Carroll Ringwalt

Profile
- Positions: Center, guard

Personal information
- Born: December 15, 1907 Bedford, Indiana, U.S.
- Died: June 26, 1990 (aged 82) Indianapolis, Indiana, U.S.
- Listed height: 6 ft 0 in (1.83 m)
- Listed weight: 210 lb (95 kg)

Career information
- College: Indiana

Career history
- Portsmouth Spartans (1930); Frankford Yellow Jackets (1931);
- Stats at Pro Football Reference

= Carroll Ringwalt =

American football player (1907–1990)

Carroll Walter Ringwalt (December 15, 1907 – June 26, 1990) was an American football player.

Ringwalt was born in 1907 in Bedford, Indiana.

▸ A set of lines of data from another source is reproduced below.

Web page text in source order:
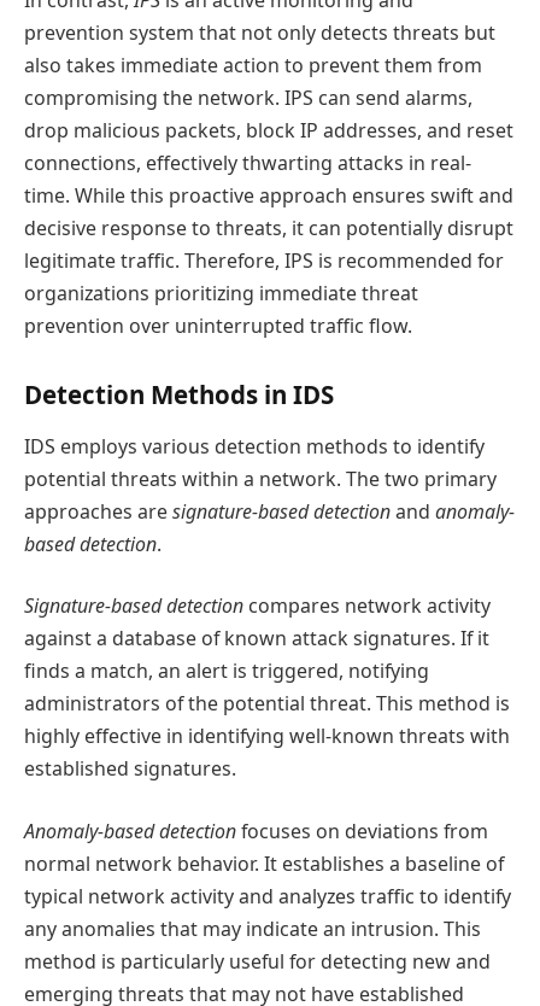
prevention system that not only detects threats but
also takes immediate action to prevent them from
compromising the network. IPS can send alarms,
drop malicious packets, block IP addresses, and reset
connections, effectively thwarting attacks in real-
time. While this proactive approach ensures swift and
decisive response to threats, it can potentially disrupt
legitimate traffic. Therefore, IPS is recommended for
organizations prioritizing immediate threat
prevention over uninterrupted traffic flow.
Detection Methods in IDS
IDS employs various detection methods to identify
potential threats within a network. The two primary
approaches aresignature-based detectionand anomaly-
based detection.
Signature-based detection compares network activity
against a database of known attack signatures. If it
finds a match, an alert is triggered, notifying
administrators of the potential threat. This method is
highly effective in identifying well-known threats with
established signatures.
Anomaly-based detectionfocuses on deviations from
normal network behavior. It establishes a baseline of
typical network activity and analyzes traffic to identify
any anomalies that may indicate an intrusion. This
method is particularly useful for detecting new and
emerging threats that may not have established
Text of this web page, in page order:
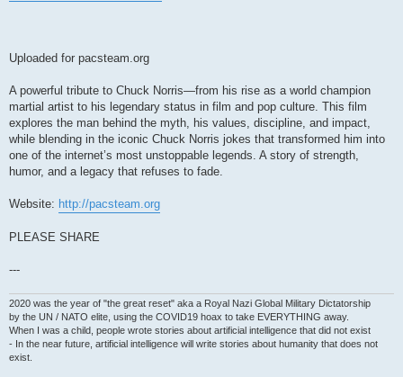
Uploaded for pacsteam.org
A powerful tribute to Chuck Norris—from his rise as a world champion
martial artist to his legendary status in film and pop culture. This film
explores the man behind the myth, his values, discipline, and impact,
while blending in the iconic Chuck Norris jokes that transformed him into
one of the internet’s most unstoppable legends. A story of strength,
humor, and a legacy that refuses to fade.
Website: http://pacsteam.org
PLEASE SHARE
---
2020 was the year of "the great reset" aka a Royal Nazi Global Military Dictatorship
by the UN / NATO elite, using the COVID19 hoax to take EVERYTHING away.
When I was a child, people wrote stories about artificial intelligence that did not exist
- In the near future, artificial intelligence will write stories about humanity that does not
exist.
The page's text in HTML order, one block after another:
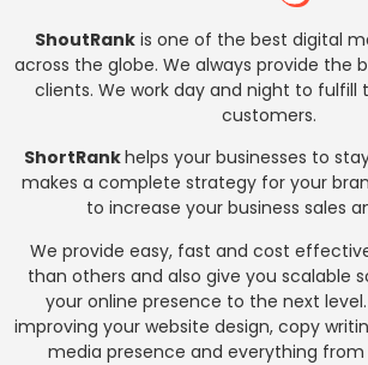
ShoutRank is one of the best digital
across the globe. We always provide the
clients. We work day and night to fulfill
customers.
ShortRankhelps your businesses to
makes a complete strategy for your
to increase your business sales
We provide easy, fast and cost
than others and also give you scalable
your online presence to the next
improving your website design, copy
media presence and everything from
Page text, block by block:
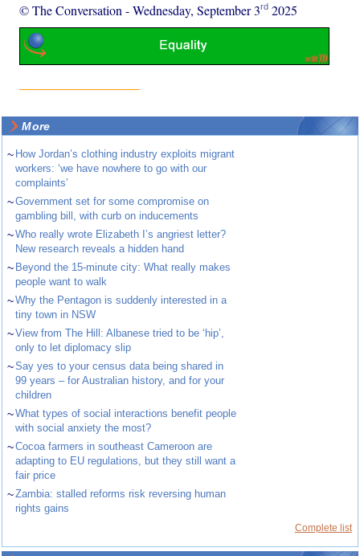
© The Conversation -Wednesday, September 3rd 2025
More
~ How Jordan’s clothing industry exploits migrant
workers: ‘we have nowhere to go with our
complaints’
~Government set for some compromise on
gambling bill, with curb on inducements
~Who really wrote Elizabeth I’s angriest letter?
New research reveals a hidden hand
~ Beyond the 15-minute city: What really makes
people want to walk
~Why the Pentagon is suddenly interested in a
tiny town in NSW
~View from The Hill: Albanese tried to be ‘hip’,
only to let diplomacy slip
~Say yes to your census data being shared in
99 years – for Australian history, and for your
children
~What types of social interactions benefit people
with social anxiety the most?
~Cocoa farmers in southeast Cameroon are
adapting to EU regulations, but they still want a
fair price
~Zambia: stalled reforms risk reversing human
rights gains
Complete list
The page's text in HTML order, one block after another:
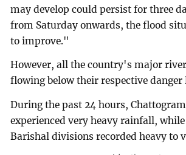
may develop could persist for three
from Saturday onwards, the flood
to improve."
However, all the country's major
flowing below their respective danger
During the past 24 hours,
experienced very heavy rainfall,
Barishal divisions recorded heavy to
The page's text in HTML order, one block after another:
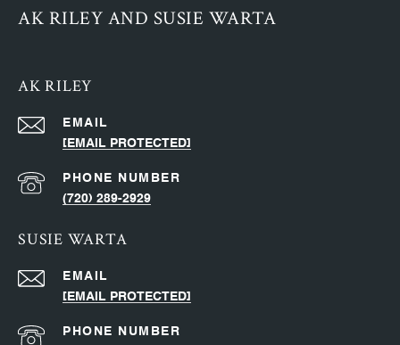
AK RILEY AND SUSIE WARTA
AK RILEY
EMAIL
[EMAIL PROTECTED]
PHONE NUMBER
(720) 289-2929
SUSIE WARTA
EMAIL
[EMAIL PROTECTED]
PHONE NUMBER

He played college football as a center for Indiana University from 1927 to 1929.

He then played professional football in the National Football League (NFL) as a center and guard for the Portsmouth Spartans in 1930 and Frankford Yellow Jackets in 1931. He appeared in ten NFL games, four as a starter.

Ringwalt was married to Frances Jane Curran. They had two children. After retiring from football, Ringwalt worked in finance for almost 40 years in Indianapolis. He also served in the Army during World War II. He retired in 1980. He died in 1990 at his home in Indianapolis.